University of Wisconsin–Madison

Testing humans for MAP

Human Para’s inaugural MAP testing study is nearing completion. A total of 201 participants donated a blood sample at locations in Orlando, Philadelphia and New York City between May and September 2018. The final samples were drawn on September 10, 2018.

Since this was a blinded study comprised of both IBD patients and control subjects, each sample was assigned a number and sent to 6 participating researchers. The laboratories of Dr. Saleh Naser, Dr. Tim Bull and Dr. Irene Grant received buffy coats (the white blood cell layer) which were extracted at the Temple University laboratory. They tested all positive culture samples for two PCR markers unique to MAP: IS900 and f57. More detail about the testing methodologies can be found at the Human Para Foundation website.
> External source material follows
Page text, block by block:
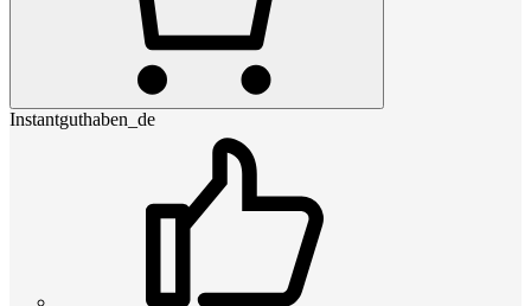
Instantguthaben_de

Comment: Zoonotic pathogens typically have their “preferred” normal host. When they infected a different, abnormal host, they often change their behavior. When MAP finds itself inside a host that is not the normal one, i.e. not a ruminant animal, it may behave in unpredictable ways. Some experts suggest that it stops making its typical thick waxy cell wall rendering it difficult to stain using normal acid-fast stains for visualizing mycobacteria and no longer looks like a rod-shaped bacterial cell. This may explain why pathologists cannot see typical acid-fast stained (red) rod shaped bacteria as shown below in a tissue section from a cow.
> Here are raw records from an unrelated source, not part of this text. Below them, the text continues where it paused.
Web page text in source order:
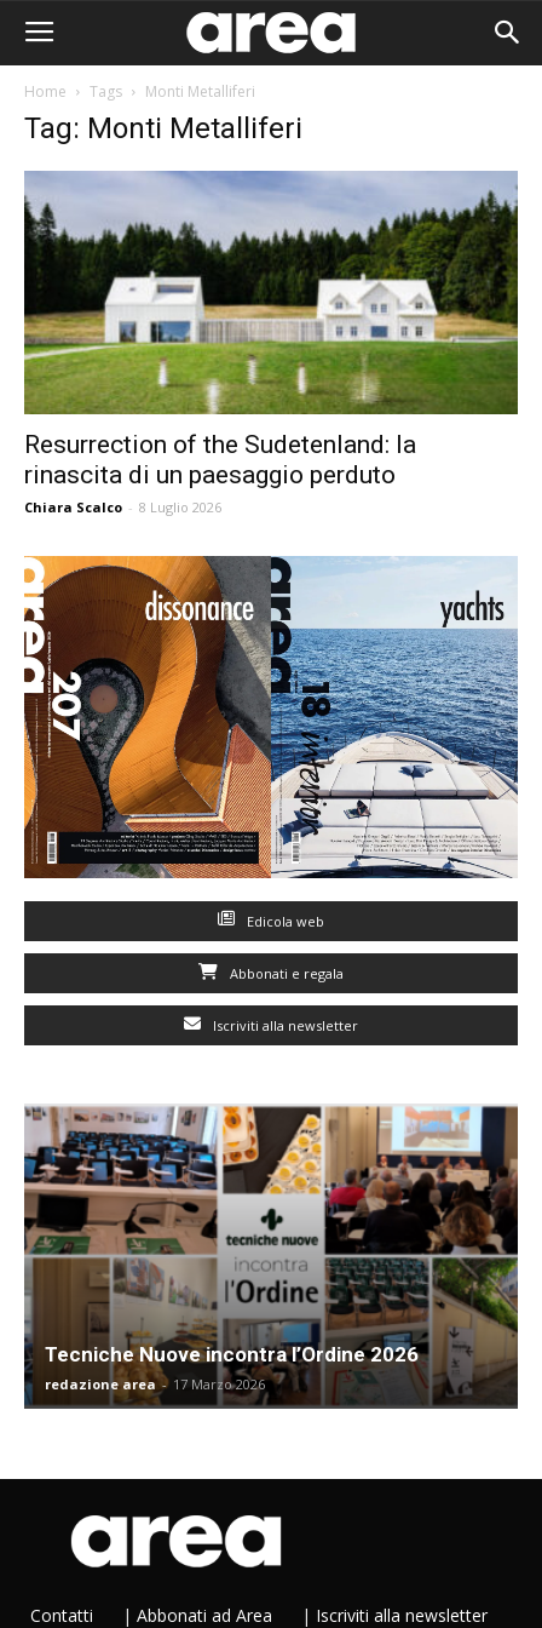
Home Tags Monti Metalliferi
Tag: Monti Metalliferi
Resurrection of the Sudetenland: la
rinascita di un paesaggio perduto
Chiara Scalco - 8 Luglio 2026
Edicola web
Abbonati e regala
Iscriviti alla newsletter
Tecniche Nuove incontra l’Ordine 2026
redazione area - 17 Marzo 2026
Contatti | Abbonati ad Area | Iscriviti alla newsletter

Diagnostic tests for MAP in humans therefore may necessarily differ in design from those tests used in animals. Hopefully, among the 6 different testing methods being evaluated at least one emerges that can effectively identify MAP infections in humans. An accurate diagnostic test for MAP in humans combined with the effective anti-MAP therapy being pioneered by RedHill Biopharma could revolutionize diagnosis and treatment of  Crohn’s disease and other disease of humans linked to MAP.